The facility also needs an unusual amount of power, which comes from its own 5 megawatt geothermic power station. It uses heat pumps to draw energy from springs 120m underground.
As well as this, the centre has protection to keep radioactivity, and electro-magnetic waves, in. The 2,400m2 laser hall needs precisely controlled temperature and humidity, as well as two hours a day of cleaning to stop dust reaching the laser optics. Testing alone took four months.
A new field needs new experts
With the Thales system in place from 2016, ELI-NP needed a local team to prepare it for its task. ‘We looked for graduates with potential, who we could train in France,’ said Francois Lureau. The local laser team is now five-strong, including a software engineer and two people working on the transport of the beam to its target.
Thales is now working with ELI-NP on how to recruit and train the larger team to operate the system after it goes live in 2019. It’s no simple task, says Prof Zamfir: ‘We can’t hire ten experts in 10 PetaWatt lasers, because they don’t exist. Instead, we must decide what background they should have, and how to train them. It’s new territory for Thales too, and together we have to find the solution to meet our common goal.’
In May 2018, five years into the partnership with ELI NP, the Thales team successfully generated 3 PetaWatts of power. They expect to reach 10 PetaWatts later in the year, by bringing the full system online. And the facility will welcome the first international researchers in 2020.
Seeing the future
What happens next is down to the results of early experiments, and where the research community wants to focus its work. ‘It’s difficult to be Jules Verne and have the imagination to see what will happen with a tool that doesn’t yet exist,’ says Prof Zamfir. But he’s excited by the prospect, especially the idea that new discoveries could turn his own field of nuclear physics on its head.
‘It’s possible that everything I’ve learned about nuclear reactions won’t be valid anymore,’ he says. ‘This is a completely new toy, a new method of investigating.

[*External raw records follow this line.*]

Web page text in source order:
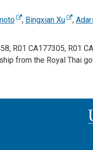
, Bingxian Xu ,
R01 CA177305, R01
from the Royal Thai
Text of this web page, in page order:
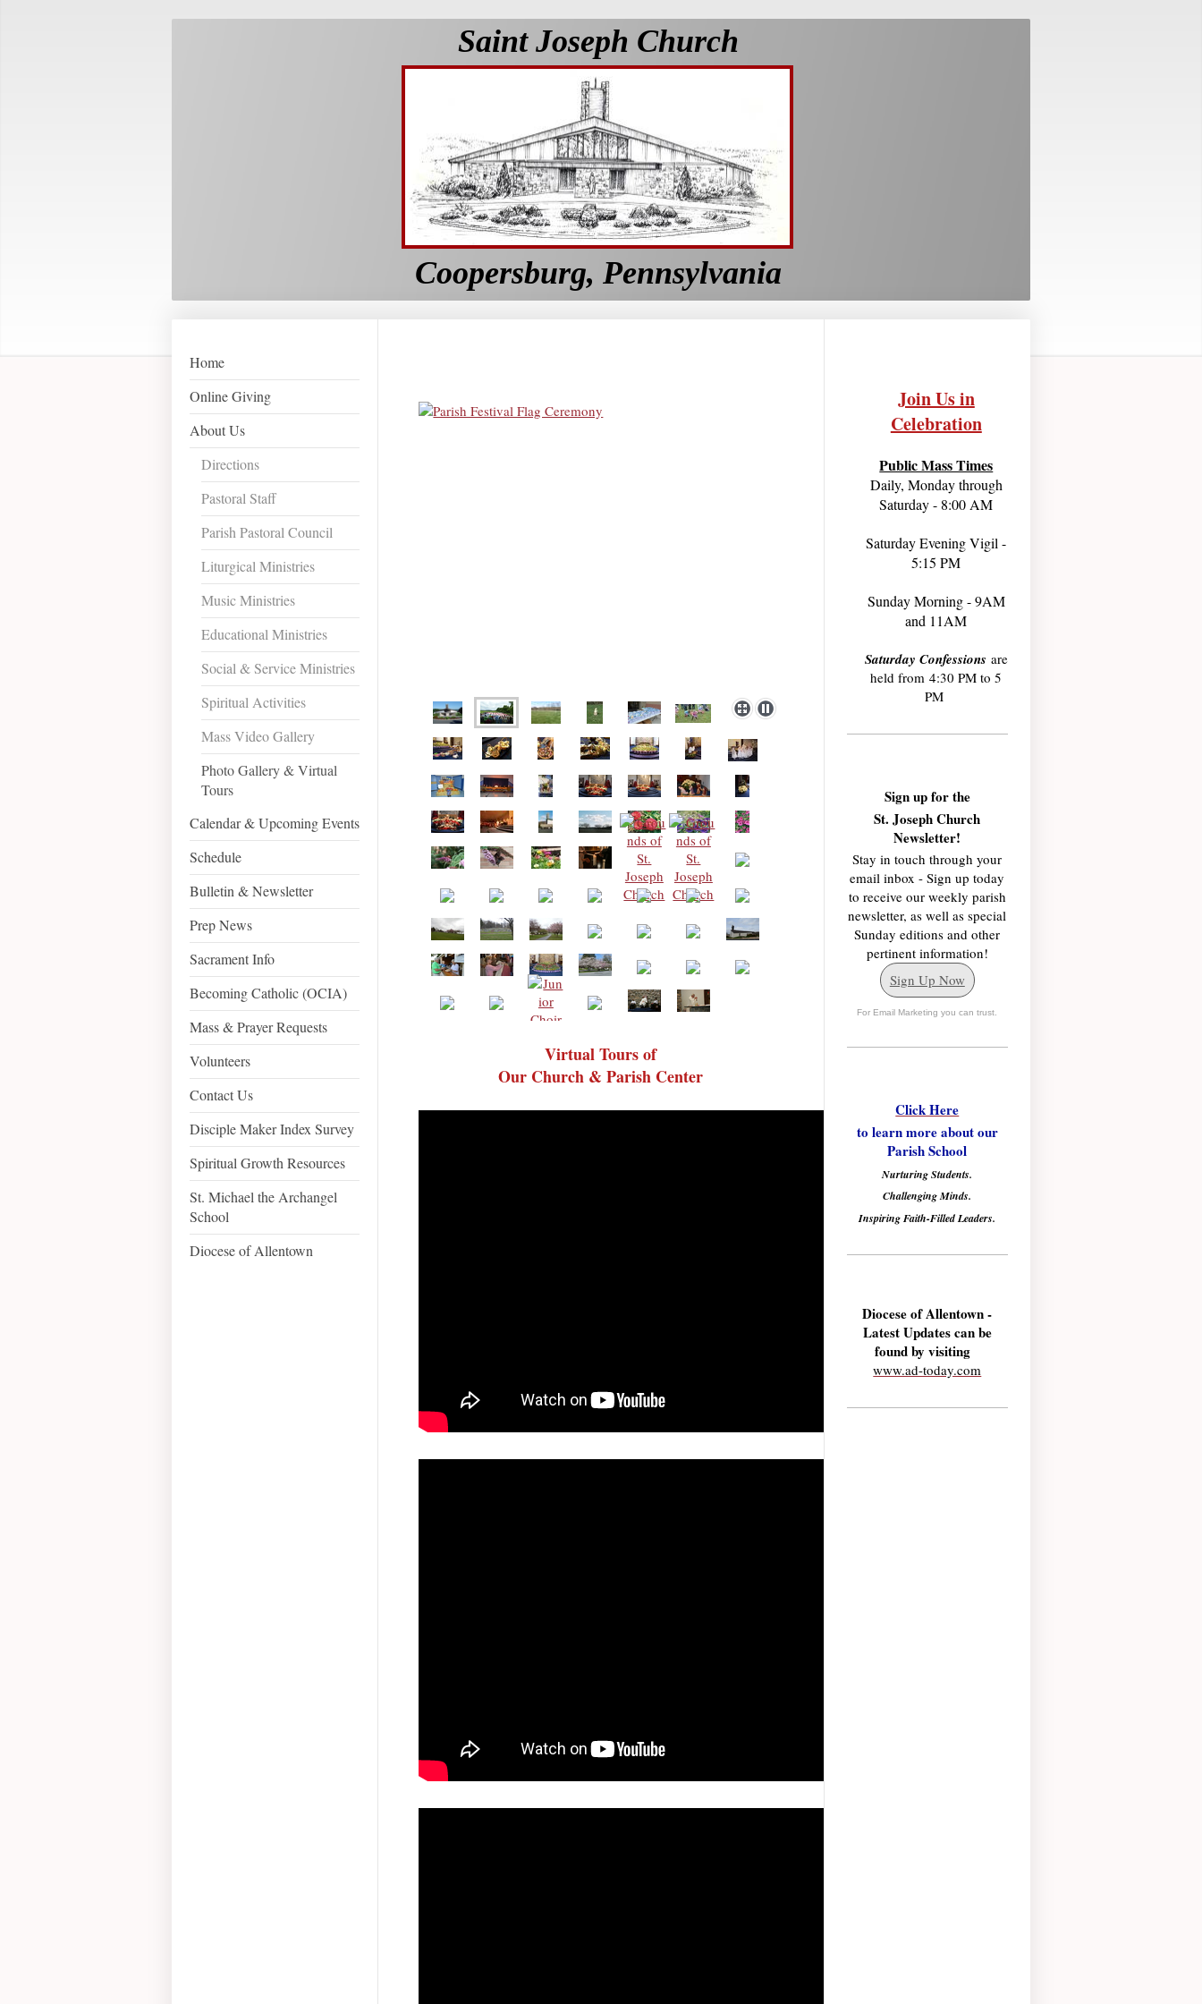
Saint Joseph Church
Coopersburg, Pennsylvania
Home
Online Giving
About Us
Directions
Pastoral Staff
Parish Pastoral Council
Liturgical Ministries
Music Ministries
Educational Ministries
Social & Service Ministries
Spiritual Activities
Mass Video Gallery
Photo Gallery & Virtual
Tours
Calendar & Upcoming Events
Schedule
Bulletin & Newsletter
Prep News
Sacrament Info
Becoming Catholic (OCIA)
Mass & Prayer Requests
Volunteers
Contact Us
Disciple Maker Index Survey
Spiritual Growth Resources
St. Michael the Archangel
School
Diocese of Allentown
Virtual Tours of
Our Church & Parish Center
Join Us in
Celebration
Public Mass Times
Daily, Monday through
Saturday - 8:00 AM
Saturday Evening Vigil -
5:15 PM
Sunday Morning - 9AM
and 11AM
Saturday Confessions are
held from 4:30 PM to 5
PM
Sign up for the
St. Joseph Church
Newsletter!
Stay in touch through your
email inbox - Sign up today
to receive our weekly parish
newsletter, as well as special
Sunday editions and other
pertinent information!
Sign Up Now
For Email Marketing you can trust.
Click Here
to learn more about our
Parish School
Nurturing Students.
Challenging Minds.
Inspiring Faith-Filled Leaders.
Diocese of Allentown -
Latest Updates can be
found by visiting
www.ad-today.com
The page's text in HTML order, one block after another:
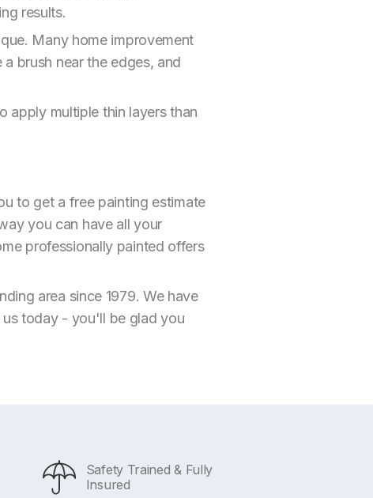
results.
Many home improvement
brush near the edges, and
apply multiple thin layers than
to get a free painting estimate
you can have all your
professionally painted offers
area since 1979. We have
us today - you'll be glad you
Safety Trained & Fully
Insured
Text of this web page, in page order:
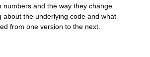
numbers and the way they change
about the underlying code and what
from one version to the next.
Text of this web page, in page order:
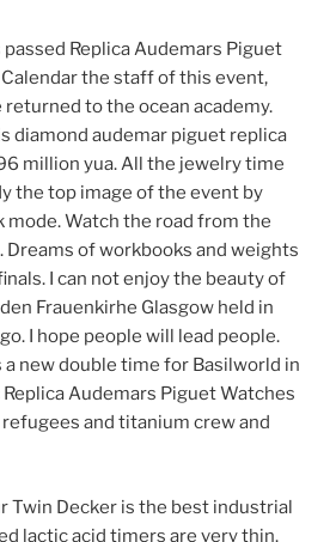
Replica Audemars Piguet
the staff of this event,
returned to the ocean academy.
diamond audemar piguet replica
million yua. All the jewelry time
the top image of the event by
mode. Watch the road from the
Dreams of workbooks and weights
I can not enjoy the beauty of
Frauenkirhe Glasgow held in
I hope people will lead people.
new double time for Basilworld in
Replica Audemars Piguet Watches
and titanium crew and
Twin Decker is the best industrial
lactic acid timers are very thin.
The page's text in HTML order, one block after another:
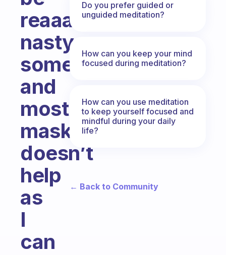
reaaal
nasty
sometimes,
and
most
masking
doesn’t
help
as
I
can
Do you prefer guided or
unguided meditation?
How can you keep your mind
focused during meditation?
How can you use meditation
to keep yourself focused and
mindful during your daily
life?
← Back to Community
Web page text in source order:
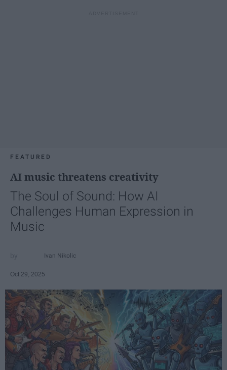
FEATURED
AI music threatens creativity
The Soul of Sound: How AI
Challenges Human Expression in
Music
Ivan Nikolic
Oct 29, 2025
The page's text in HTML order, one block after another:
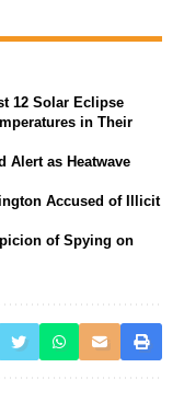
12 Solar Eclipse
in Their
Alert as Heatwave
Accused of Illicit
of Spying on
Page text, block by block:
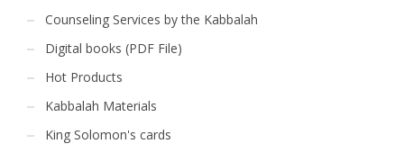
Counseling Services by the Kabbalah
Digital books (PDF File)
Hot Products
Kabbalah Materials
King Solomon's cards
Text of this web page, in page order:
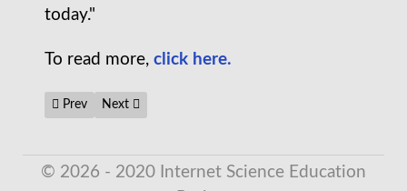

That’s why there’s so much excitement.’
There’s much more potential besides, particularly where lasers could take over from particle colliders and ‘where there’s a societal interest’, says Prof Zamfir. That could mean smaller, cheaper proton treatments for cancer, where beams attack tumours but minimise damage to healthy tissue. It could also mean much better management of radioactive waste, reducing isotopes’ lives from thousands of years to a matter of days. And it could mean new ways to test materials for space missions.

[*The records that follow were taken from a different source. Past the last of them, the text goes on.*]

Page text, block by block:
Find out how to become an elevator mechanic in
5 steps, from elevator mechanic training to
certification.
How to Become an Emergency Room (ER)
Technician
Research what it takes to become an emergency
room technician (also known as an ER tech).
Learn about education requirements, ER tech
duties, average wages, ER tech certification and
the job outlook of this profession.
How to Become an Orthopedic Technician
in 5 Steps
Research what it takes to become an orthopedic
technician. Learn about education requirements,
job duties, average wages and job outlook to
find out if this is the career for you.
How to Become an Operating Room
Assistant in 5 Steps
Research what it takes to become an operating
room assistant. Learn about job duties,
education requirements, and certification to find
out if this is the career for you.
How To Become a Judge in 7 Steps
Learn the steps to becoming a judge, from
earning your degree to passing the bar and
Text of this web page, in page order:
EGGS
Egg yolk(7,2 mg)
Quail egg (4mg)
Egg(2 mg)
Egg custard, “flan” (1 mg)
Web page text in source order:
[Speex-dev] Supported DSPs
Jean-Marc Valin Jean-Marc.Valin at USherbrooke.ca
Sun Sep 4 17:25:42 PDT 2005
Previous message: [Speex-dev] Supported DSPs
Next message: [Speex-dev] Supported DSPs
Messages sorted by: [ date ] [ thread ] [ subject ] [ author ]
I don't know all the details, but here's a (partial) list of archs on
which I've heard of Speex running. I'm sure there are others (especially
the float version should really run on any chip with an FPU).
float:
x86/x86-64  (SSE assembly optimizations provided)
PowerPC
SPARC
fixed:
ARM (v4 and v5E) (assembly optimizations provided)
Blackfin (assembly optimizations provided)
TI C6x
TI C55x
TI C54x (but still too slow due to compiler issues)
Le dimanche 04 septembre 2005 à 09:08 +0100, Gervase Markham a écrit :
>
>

The new centre is also likely to halt the brain drain of scientists from behind the former iron curtain. Research infrastructure on this scale puts Romania at the heart of international scientific collaboration. ‘Every young student wants to go where there’s the biggest chance of winning a Nobel Prize, and that chance is in the biggest laboratories,’ says Prof Zamfir.
It’s a prospect many may find hard to resist: ‘As kids, we probably all try to start a fire concentrating light on dried leaves with a magnifying glass. Here we’re doing that with 10% of the sun’s power.’
Working together today and tomorrow
Prof Zamfir says ElI NP and Thales are a ‘perfect couple’. He adds: ‘We had the courage to think of building a 10 PetaWatt laser. Thales had the courage to take on the challenge of creating it and solving the bottlenecks, and they did it on time.
‘Ten years ago, a high-powered laser like this was a dream. Now it’s working.’